## Required work
Exclude the pictures, then copy word for word the lines running from the beginning of the records through the line with "Audiovisueel / Computer".
+++++
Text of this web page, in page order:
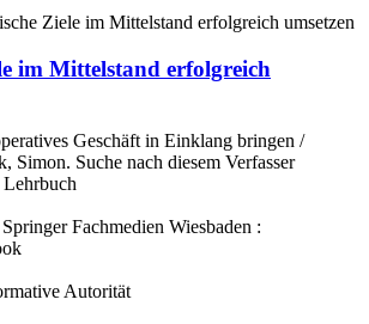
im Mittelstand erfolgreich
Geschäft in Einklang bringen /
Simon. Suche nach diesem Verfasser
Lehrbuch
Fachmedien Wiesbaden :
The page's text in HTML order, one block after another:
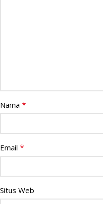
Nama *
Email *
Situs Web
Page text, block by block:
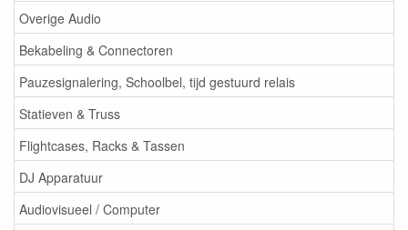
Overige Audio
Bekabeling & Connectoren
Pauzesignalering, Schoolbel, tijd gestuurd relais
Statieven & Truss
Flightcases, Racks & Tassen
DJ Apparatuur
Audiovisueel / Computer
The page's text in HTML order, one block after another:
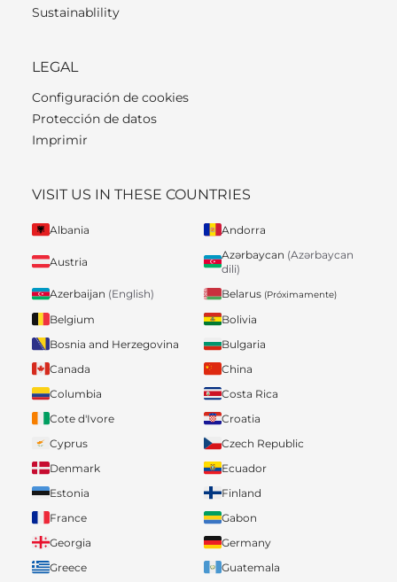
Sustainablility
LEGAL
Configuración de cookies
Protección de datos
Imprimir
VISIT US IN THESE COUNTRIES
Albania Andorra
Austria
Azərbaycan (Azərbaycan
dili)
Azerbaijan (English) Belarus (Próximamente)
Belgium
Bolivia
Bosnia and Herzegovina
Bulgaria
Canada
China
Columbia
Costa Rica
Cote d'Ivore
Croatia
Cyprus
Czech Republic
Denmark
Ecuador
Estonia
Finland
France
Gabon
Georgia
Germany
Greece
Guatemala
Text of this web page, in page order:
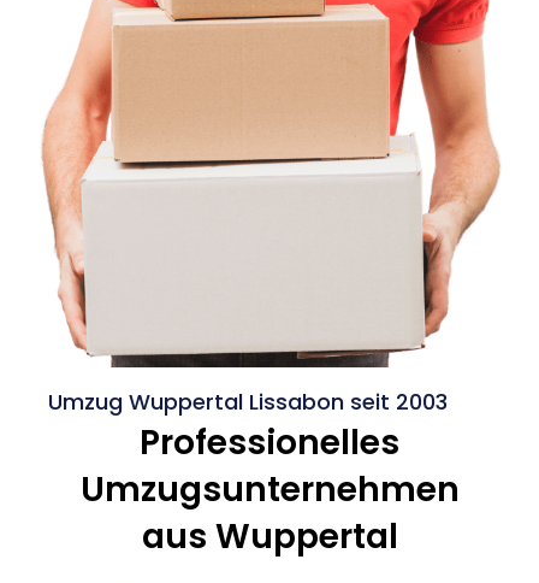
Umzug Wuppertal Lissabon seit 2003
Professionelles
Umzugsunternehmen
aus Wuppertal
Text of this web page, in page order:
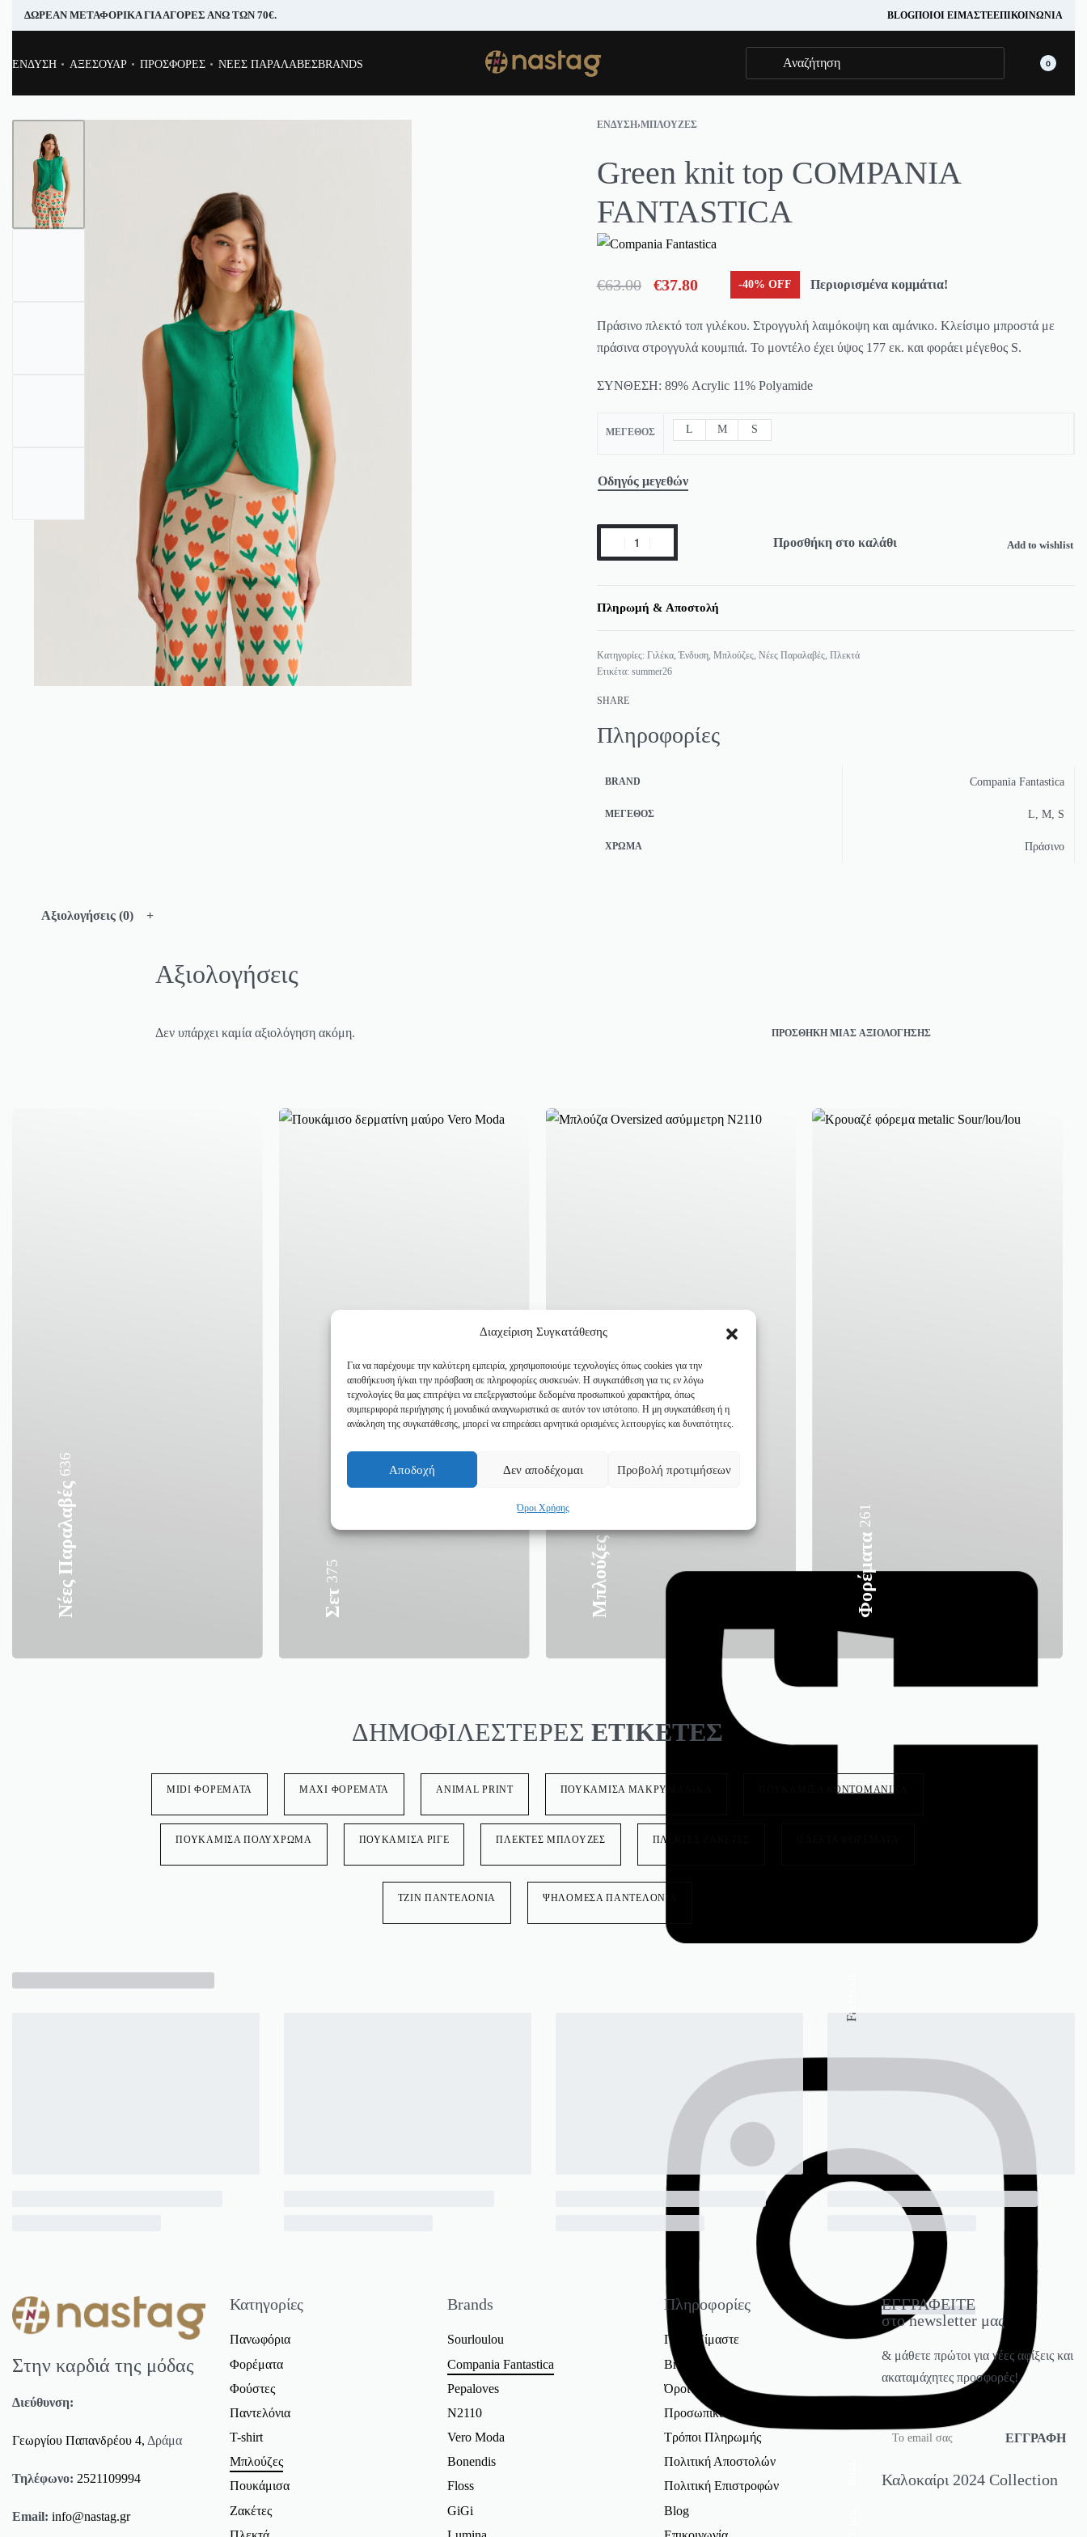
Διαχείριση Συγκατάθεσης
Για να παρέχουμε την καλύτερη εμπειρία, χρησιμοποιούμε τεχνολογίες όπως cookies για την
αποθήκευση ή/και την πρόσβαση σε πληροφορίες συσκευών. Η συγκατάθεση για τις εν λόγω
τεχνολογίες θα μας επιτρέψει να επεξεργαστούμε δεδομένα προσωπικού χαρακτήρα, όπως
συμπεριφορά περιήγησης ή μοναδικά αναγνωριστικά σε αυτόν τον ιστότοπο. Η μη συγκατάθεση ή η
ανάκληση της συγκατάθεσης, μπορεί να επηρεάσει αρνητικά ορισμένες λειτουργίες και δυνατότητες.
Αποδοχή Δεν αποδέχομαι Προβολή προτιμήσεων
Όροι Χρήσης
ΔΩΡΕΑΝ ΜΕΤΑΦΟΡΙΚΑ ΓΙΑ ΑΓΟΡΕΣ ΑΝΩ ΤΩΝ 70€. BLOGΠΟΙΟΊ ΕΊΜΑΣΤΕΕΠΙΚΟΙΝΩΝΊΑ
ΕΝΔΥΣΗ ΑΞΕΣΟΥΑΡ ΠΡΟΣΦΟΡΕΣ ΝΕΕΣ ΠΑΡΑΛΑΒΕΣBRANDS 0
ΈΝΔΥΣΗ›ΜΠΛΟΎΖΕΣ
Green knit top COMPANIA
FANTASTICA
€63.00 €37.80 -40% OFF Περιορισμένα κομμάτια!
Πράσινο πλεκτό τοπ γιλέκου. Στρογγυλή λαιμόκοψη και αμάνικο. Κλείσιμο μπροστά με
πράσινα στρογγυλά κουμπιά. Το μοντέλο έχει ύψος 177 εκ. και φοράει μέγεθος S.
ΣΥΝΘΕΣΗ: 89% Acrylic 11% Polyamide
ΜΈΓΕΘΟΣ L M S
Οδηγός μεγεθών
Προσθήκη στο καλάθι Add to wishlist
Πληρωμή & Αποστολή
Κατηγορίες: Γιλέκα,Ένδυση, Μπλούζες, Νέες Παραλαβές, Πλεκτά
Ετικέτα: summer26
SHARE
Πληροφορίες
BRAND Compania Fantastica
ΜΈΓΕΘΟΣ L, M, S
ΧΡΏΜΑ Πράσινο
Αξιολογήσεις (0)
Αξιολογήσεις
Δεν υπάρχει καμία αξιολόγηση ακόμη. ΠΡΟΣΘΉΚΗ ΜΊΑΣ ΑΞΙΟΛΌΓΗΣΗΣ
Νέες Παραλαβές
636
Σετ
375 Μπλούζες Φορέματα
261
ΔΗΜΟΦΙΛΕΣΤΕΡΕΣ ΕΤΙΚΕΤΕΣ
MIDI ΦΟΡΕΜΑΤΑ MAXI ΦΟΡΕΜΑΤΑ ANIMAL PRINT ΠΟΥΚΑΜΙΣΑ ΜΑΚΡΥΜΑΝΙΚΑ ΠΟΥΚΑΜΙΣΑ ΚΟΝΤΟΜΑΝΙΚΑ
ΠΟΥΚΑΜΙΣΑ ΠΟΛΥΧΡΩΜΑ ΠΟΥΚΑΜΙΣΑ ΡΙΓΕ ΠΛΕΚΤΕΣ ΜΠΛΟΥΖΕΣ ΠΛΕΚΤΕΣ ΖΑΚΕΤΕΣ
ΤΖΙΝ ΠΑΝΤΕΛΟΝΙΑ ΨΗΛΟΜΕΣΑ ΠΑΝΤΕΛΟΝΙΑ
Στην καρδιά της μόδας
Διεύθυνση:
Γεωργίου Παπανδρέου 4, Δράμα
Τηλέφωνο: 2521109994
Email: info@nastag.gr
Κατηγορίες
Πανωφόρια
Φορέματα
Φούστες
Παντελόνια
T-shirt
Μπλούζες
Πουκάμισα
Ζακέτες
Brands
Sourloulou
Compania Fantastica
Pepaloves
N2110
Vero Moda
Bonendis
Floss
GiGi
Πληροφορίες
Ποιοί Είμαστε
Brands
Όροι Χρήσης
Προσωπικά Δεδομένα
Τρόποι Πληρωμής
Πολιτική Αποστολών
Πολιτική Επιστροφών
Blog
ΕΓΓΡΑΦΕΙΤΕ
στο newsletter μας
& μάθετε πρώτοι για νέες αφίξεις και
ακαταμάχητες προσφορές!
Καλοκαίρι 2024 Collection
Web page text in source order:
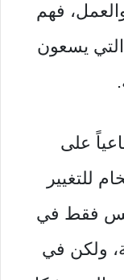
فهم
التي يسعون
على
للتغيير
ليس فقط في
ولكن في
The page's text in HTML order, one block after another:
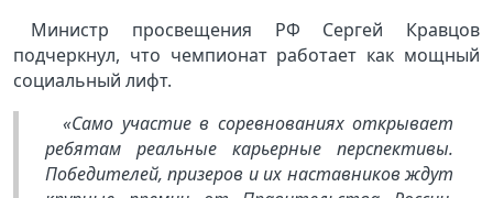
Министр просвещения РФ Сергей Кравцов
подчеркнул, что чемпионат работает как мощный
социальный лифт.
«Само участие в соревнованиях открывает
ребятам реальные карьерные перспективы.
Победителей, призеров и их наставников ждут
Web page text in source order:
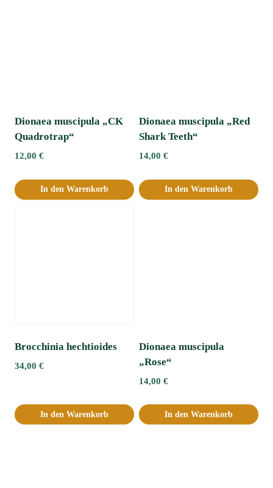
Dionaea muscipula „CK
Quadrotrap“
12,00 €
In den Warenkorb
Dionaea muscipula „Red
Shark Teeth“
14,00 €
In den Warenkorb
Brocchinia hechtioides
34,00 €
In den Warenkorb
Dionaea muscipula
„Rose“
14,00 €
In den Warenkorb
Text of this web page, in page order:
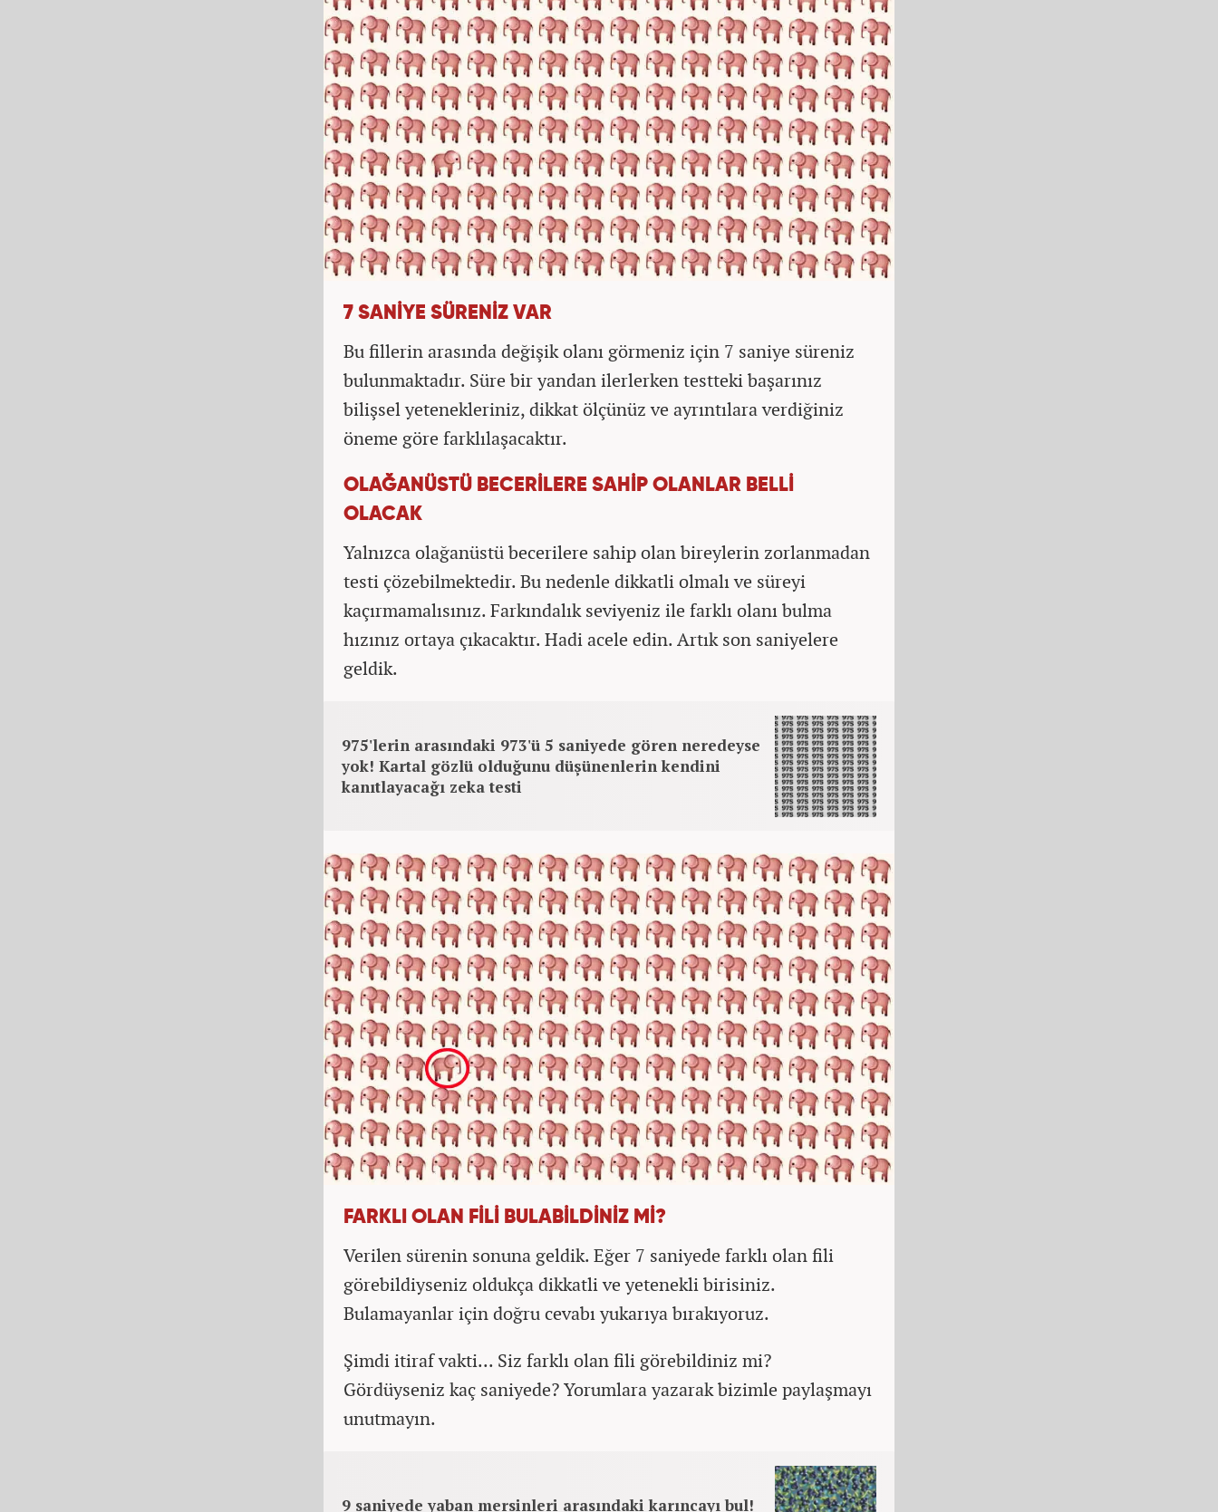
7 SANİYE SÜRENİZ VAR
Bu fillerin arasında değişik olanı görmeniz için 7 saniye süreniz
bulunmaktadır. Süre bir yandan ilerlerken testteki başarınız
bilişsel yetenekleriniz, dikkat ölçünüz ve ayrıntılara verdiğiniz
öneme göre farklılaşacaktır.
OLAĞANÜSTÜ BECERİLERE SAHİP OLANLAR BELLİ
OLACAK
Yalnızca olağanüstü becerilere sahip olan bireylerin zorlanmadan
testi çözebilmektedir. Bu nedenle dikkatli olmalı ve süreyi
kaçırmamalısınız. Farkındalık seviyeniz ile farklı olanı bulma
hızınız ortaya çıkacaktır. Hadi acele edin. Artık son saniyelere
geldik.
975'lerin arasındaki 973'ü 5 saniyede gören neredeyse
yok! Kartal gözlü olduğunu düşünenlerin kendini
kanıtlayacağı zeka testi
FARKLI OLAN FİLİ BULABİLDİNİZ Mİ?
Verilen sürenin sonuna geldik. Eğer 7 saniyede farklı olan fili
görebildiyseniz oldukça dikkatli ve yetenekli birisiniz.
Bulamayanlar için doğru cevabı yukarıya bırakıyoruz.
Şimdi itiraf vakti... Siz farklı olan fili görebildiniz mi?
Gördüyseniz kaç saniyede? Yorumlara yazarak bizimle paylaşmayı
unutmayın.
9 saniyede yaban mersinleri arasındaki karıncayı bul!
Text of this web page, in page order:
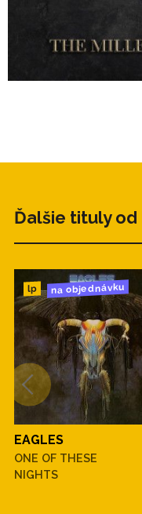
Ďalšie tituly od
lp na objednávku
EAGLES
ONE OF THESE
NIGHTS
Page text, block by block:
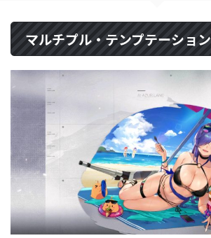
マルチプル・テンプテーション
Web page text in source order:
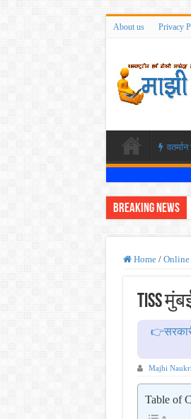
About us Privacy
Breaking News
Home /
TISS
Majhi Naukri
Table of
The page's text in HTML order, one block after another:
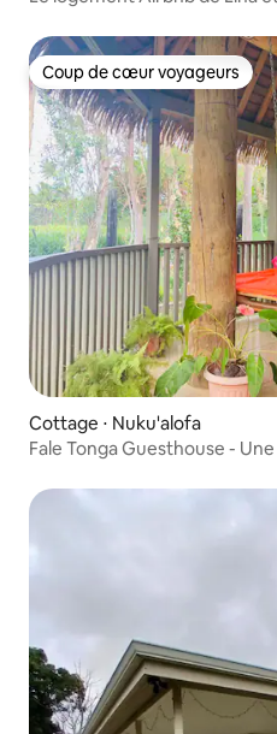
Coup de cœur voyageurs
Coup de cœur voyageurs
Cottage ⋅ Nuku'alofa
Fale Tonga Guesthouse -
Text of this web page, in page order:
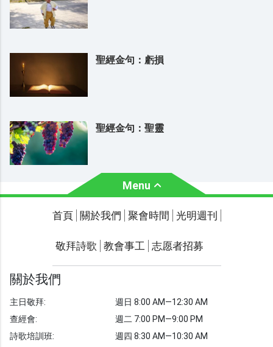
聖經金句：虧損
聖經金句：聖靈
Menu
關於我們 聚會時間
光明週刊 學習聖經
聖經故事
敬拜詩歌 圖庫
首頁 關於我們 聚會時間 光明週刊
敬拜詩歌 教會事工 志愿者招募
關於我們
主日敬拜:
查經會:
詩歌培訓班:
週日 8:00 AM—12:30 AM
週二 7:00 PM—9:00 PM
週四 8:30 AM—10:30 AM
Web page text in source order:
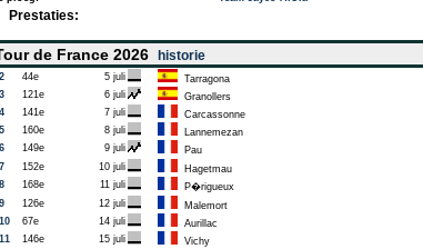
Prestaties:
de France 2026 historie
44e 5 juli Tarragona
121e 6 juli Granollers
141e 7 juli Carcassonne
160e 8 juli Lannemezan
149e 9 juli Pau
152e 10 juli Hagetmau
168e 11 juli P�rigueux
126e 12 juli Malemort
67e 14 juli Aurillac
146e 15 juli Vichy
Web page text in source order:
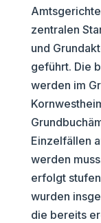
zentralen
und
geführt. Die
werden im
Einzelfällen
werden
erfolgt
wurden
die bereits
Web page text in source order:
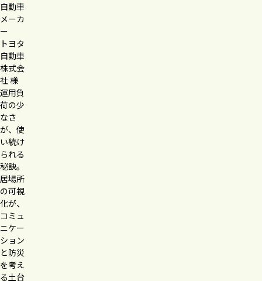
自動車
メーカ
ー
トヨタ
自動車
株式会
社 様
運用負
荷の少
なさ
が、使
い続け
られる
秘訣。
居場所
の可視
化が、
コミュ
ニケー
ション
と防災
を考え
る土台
+++++
## Response area
Text of this web page, in page order:
im Mittelstand erfolgreich
Geschäft in Einklang bringen /
Simon. Suche nach diesem Verfasser
Lehrbuch
Fachmedien Wiesbaden :
The page's text in HTML order, one block after another:
Nama *
Email *
Situs Web
Page text, block by block:
Overige Audio
Bekabeling & Connectoren
Pauzesignalering, Schoolbel, tijd gestuurd relais
Statieven & Truss
Flightcases, Racks & Tassen
DJ Apparatuur
Audiovisueel / Computer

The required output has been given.